Fosamax, Actonel and Boniva increase bone mineral density and reduce your chances of breaking a bone. They are usually well tolerated, yet can occasionally cause indigestion, heartburn and other stomach or intestinal side effects as well as rarely arthritis-like symptoms, weight loss and headaches (none of these symptoms, however, occurred anymore often than they did in women given just placebo in the osteoporosis trials). If you experience possible side effects from your medications or you are worried about your risks, discuss this with your provider and only continue medical therapy if you are tolerating it. Osteonecrosis of the jaw (ONJ) or "death of jaw bone" as you may have heard recently, is an extremely rare devastating condition where an infection of the jaw does not heal. The background rate of ONJ in the general population is actually not known. Though very unusual, it has been seen primarily in cancer patients who have had recent dental extraction and whose cancer has spread to bone where strong cancer medications are needed.3,4

The bisphosphonates used for osteoporosis treatment (Fosamax, Actonel and Boniva) are not thought to be associated with this rare jaw disease, the possible incidence is exceeding low ( < 0.001%). No cases of ONJ have been reported from the Fosamax or Actonel osteoporosis clinical trials in humans or animals, including long-term toxicity and carcinogenicity trials. Some of these trials have now been as long as 10 years (over 100,000 person-years). Of the almost 30 million person-years on these medications all together, as few as 10-25 ONJ cases have been "quoted," yet complete patient information and full reports with risk factors described are not all available. It is estimated therefore that <1 per 100,000 patients or < 0.001% incidence of ONJ may be found in patients on Fosamax, Actonel or Boniva.5

Reports have found that there may be is a 1-2% risk of ONJ in cancer patients6-13 with metastatic bone disease, aggressive breast cancer or multiple myeloma for example, who may have also received chemotherapy, radiation, and/or high dose intravenous bisphosphonates (zoludronate-Zometa and/or pamidronate-Aredia). These medications are used to try and control bone metastasis and Zometa and Aredia are given through an IV in the vein either weekly or monthly at 4 to 10 times the dosages that would be used for osteoporosis, though Zometa and Aredia are not FDA-approved for osteoporosis. There are studies now underway in thousands of cancer patients to better understand the risks of this rare condition. Many cancer doctors or oncologists have always recommended that their patients with metastatic cancer try and have their dental work completed if possible before they receive radiation or chemotherapy, and now they may be adding intravenous high dose bisphosphonate therapy to this recommendation.

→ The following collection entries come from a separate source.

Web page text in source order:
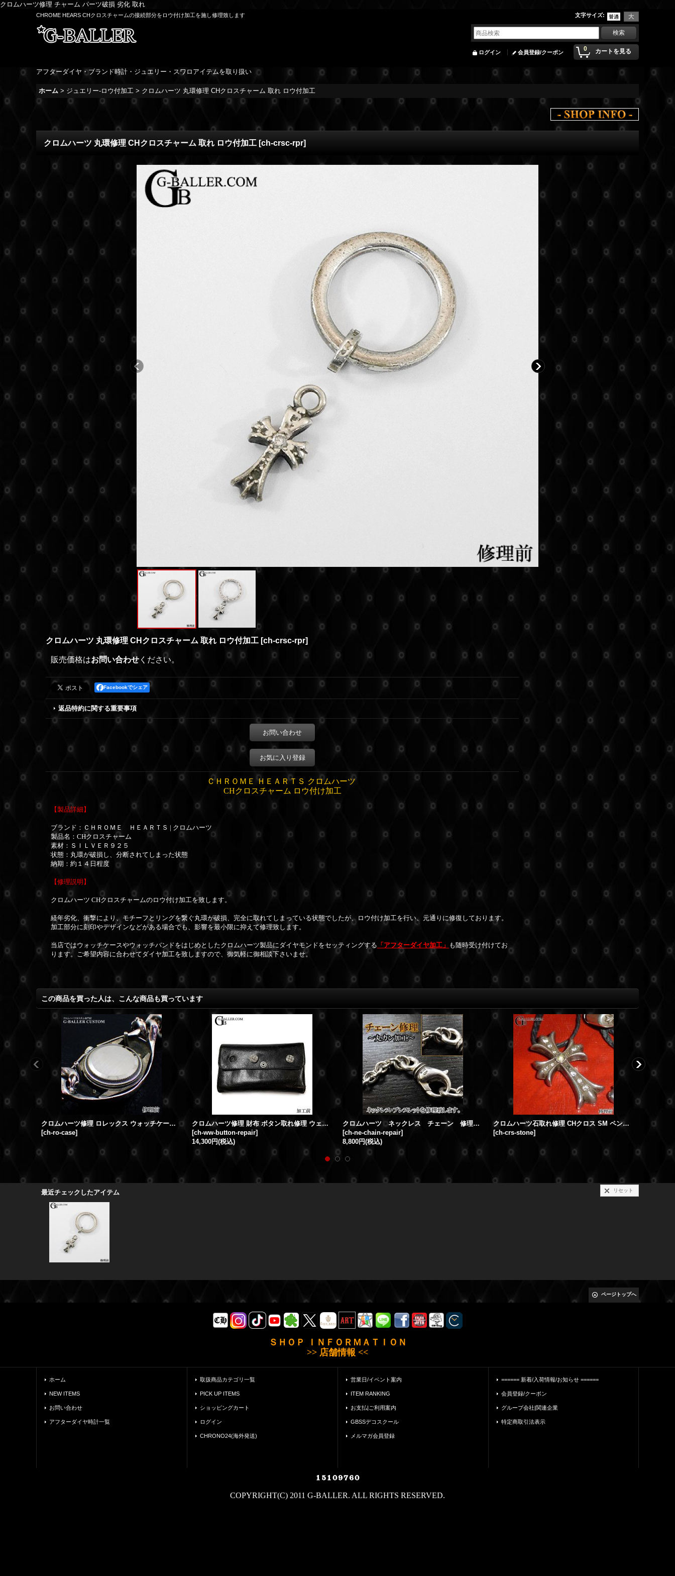
クロムハーツ修理 チャーム パーツ破損 劣化 取れ
CHROME HEARS CHクロスチャームの接続部分をロウ付け加工を施し修理致します 文字サイズ:
0 カートを見る
ログイン 会員登録/クーポン
アフターダイヤ・ブランド時計・ジュエリー・スワロアイテムを取り扱い
ホーム > ジュエリー-ロウ付加工 > クロムハーツ 丸環修理 CHクロスチャーム 取れ ロウ付加工
クロムハーツ 丸環修理 CHクロスチャーム 取れ ロウ付加工 [ch-crsc-rpr]
クロムハーツ 丸環修理 CHクロスチャーム 取れ ロウ付加工 [ch-crsc-rpr]
販売価格はお問い合わせ ください。
Facebookでシェア
返品特約に関する重要事項
お問い合わせ
お気に入り登録
ＣＨＲＯＭＥ ＨＥＡＲＴＳ クロムハーツ
CHクロスチャーム ロウ付け加工
【製品詳細】
ブランド：ＣＨＲＯＭＥ ＨＥＡＲＴＳ | クロムハーツ
製品名：CHクロスチャーム
素材：ＳＩＬＶＥＲ９２５
状態：丸環が破損し、分断されてしまった状態
納期：約１４日程度
【修理説明】
クロムハーツ CHクロスチャームのロウ付け加工を致します。
経年劣化、衝撃により、モチーフとリングを繋ぐ丸環が破損、完全に取れてしまっている状態でしたが、ロウ付け加工を行い、 元通りに修復しております。
加工部分に刻印やデザインなどがある場合でも、影響を最小限に抑えて修理致します。
当店ではウォッチケースやウォッチバンドをはじめとしたクロムハーツ製品にダイヤモンドをセッティングする 「アフターダイヤ加工」 も随時受け付けてお
ります。ご希望内容に合わせてダイヤ加工を致しますので、御気軽に御相談下さいませ。
この商品を買った人は、こんな商品も買っています
クロムハーツ修理 ロレックス ウォッチケース 棒折れ ロウ付加工
[ch-ro-case]
クロムハーツ修理 財布 ボタン取れ修理 ウェーブウォレット クロスボール ボタン取れ 取付加工
[ch-ww-button-repair]
14,300円(税込)
クロムハーツ ネックレス チェーン 修理 丸カン 切れ ロウ付け加工
[ch-ne-chain-repair]
8,800円(税込)
クロムハーツ石取れ修理 CHクロス SM ペンダント
[ch-crs-stone]
最近チェックしたアイテム リセット
ページトップへ
ＳＨＯＰ ＩＮＦＯＲＭＡＴＩＯＮ
>> 店舗情報 <<
ホーム
NEW ITEMS
お問い合わせ
アフターダイヤ時計一覧
取扱商品カテゴリ一覧
PICK UP ITEMS
ショッピングカート
ログイン
CHRONO24(海外発送)
営業日/イベント案内
ITEM RANKING
お支払|ご利用案内
GBSSデコスクール
メルマガ会員登録
====== 新着/入荷情報/お知らせ ======
会員登録/クーポン
グループ会社|関連企業
特定商取引法表示
COPYRIGHT(C) 2011 G-BALLER. ALL RIGHTS RESERVED.

At this time, without a history of metastatic cancer, radiation to your bone, poor dental or jaw health or other risk factors affecting your dental health, there should not be a reason to stop bisphosphonate osteoporosis therapy for dental work, nor a reason to withhold dental procedures in someone on Fosamax, Actonel or Boniva. Discussing this with your medical provider and dentist is always recommended since your individual risk factors and dental health is important to review.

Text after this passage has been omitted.